*** Data for this task ***

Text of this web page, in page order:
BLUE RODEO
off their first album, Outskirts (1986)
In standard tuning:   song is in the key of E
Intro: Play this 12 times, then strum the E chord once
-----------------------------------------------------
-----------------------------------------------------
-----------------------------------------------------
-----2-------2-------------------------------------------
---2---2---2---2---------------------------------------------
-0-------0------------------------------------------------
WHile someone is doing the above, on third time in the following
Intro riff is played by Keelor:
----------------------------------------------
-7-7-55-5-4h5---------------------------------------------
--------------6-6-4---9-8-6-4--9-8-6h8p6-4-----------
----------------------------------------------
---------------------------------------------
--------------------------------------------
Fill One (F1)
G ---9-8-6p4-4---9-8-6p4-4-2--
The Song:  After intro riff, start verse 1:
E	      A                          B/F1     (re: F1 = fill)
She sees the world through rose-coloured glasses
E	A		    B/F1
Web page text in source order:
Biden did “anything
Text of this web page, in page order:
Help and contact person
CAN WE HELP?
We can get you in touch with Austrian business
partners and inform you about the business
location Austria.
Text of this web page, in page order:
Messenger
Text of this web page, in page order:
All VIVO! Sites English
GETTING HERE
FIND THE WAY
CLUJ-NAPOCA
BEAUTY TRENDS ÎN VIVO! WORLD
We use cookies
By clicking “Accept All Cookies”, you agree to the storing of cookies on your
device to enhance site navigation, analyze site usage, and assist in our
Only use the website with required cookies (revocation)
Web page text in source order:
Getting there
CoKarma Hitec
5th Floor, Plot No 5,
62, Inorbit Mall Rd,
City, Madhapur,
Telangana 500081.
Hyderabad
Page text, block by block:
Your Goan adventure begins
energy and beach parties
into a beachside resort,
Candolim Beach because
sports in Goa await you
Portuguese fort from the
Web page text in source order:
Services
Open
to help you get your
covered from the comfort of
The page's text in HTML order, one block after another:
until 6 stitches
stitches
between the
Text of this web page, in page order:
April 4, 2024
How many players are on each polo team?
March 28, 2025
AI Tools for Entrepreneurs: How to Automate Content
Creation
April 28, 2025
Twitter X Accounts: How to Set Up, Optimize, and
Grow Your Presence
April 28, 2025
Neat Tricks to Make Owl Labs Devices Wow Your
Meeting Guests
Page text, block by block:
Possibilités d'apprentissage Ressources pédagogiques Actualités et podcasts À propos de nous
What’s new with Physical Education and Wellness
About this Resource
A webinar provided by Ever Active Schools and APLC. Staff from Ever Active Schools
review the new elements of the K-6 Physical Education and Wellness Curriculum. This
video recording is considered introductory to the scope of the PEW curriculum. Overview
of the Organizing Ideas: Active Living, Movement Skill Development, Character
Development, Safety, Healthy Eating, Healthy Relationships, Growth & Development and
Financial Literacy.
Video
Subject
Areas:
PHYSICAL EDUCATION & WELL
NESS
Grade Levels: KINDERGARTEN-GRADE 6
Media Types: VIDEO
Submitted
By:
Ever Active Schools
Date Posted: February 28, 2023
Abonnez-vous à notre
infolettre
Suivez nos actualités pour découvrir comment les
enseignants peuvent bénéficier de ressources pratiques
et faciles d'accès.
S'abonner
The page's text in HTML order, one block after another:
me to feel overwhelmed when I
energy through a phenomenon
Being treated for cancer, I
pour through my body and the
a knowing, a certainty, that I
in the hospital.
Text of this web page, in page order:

*** End of Data for this task ***

Work to be completed -> Keeping every word and mark as it is, print the entries above.

Response ->
Text of this web page, in page order:
BLUE RODEO
off their first album, Outskirts (1986)
In standard tuning:   song is in the key of E
Intro: Play this 12 times, then strum the E chord once
-----------------------------------------------------
-----------------------------------------------------
-----------------------------------------------------
-----2-------2-------------------------------------------
---2---2---2---2---------------------------------------------
-0-------0------------------------------------------------
WHile someone is doing the above, on third time in the following
Intro riff is played by Keelor:
----------------------------------------------
-7-7-55-5-4h5---------------------------------------------
--------------6-6-4---9-8-6-4--9-8-6h8p6-4-----------
----------------------------------------------
---------------------------------------------
--------------------------------------------
Fill One (F1)
G ---9-8-6p4-4---9-8-6p4-4-2--
The Song:  After intro riff, start verse 1:
E	      A                          B/F1     (re: F1 = fill)
She sees the world through rose-coloured glasses
E	A		    B/F1
Web page text in source order:
Biden did “anything
Text of this web page, in page order:
Help and contact person
CAN WE HELP?
We can get you in touch with Austrian business
partners and inform you about the business
location Austria.
Text of this web page, in page order:
Messenger
Text of this web page, in page order:
All VIVO! Sites English
GETTING HERE
FIND THE WAY
CLUJ-NAPOCA
BEAUTY TRENDS ÎN VIVO! WORLD
We use cookies
By clicking “Accept All Cookies”, you agree to the storing of cookies on your
device to enhance site navigation, analyze site usage, and assist in our
Only use the website with required cookies (revocation)
Web page text in source order:
Getting there
CoKarma Hitec
5th Floor, Plot No 5,
62, Inorbit Mall Rd,
City, Madhapur,
Telangana 500081.
Hyderabad
Page text, block by block:
Your Goan adventure begins
energy and beach parties
into a beachside resort,
Candolim Beach because
sports in Goa await you
Portuguese fort from the
Web page text in source order:
Services
Open
to help you get your
covered from the comfort of
The page's text in HTML order, one block after another:
until 6 stitches
stitches
between the
Text of this web page, in page order:
April 4, 2024
How many players are on each polo team?
March 28, 2025
AI Tools for Entrepreneurs: How to Automate Content
Creation
April 28, 2025
Twitter X Accounts: How to Set Up, Optimize, and
Grow Your Presence
April 28, 2025
Neat Tricks to Make Owl Labs Devices Wow Your
Meeting Guests
Page text, block by block:
Possibilités d'apprentissage Ressources pédagogiques Actualités et podcasts À propos de nous
What’s new with Physical Education and Wellness
About this Resource
A webinar provided by Ever Active Schools and APLC. Staff from Ever Active Schools
review the new elements of the K-6 Physical Education and Wellness Curriculum. This
video recording is considered introductory to the scope of the PEW curriculum. Overview
of the Organizing Ideas: Active Living, Movement Skill Development, Character
Development, Safety, Healthy Eating, Healthy Relationships, Growth & Development and
Financial Literacy.
Video
Subject
Areas:
PHYSICAL EDUCATION & WELL
NESS
Grade Levels: KINDERGARTEN-GRADE 6
Media Types: VIDEO
Submitted
By:
Ever Active Schools
Date Posted: February 28, 2023
Abonnez-vous à notre
infolettre
Suivez nos actualités pour découvrir comment les
enseignants peuvent bénéficier de ressources pratiques
et faciles d'accès.
S'abonner
The page's text in HTML order, one block after another:
me to feel overwhelmed when I
energy through a phenomenon
Being treated for cancer, I
pour through my body and the
a knowing, a certainty, that I
in the hospital.
Text of this web page, in page order:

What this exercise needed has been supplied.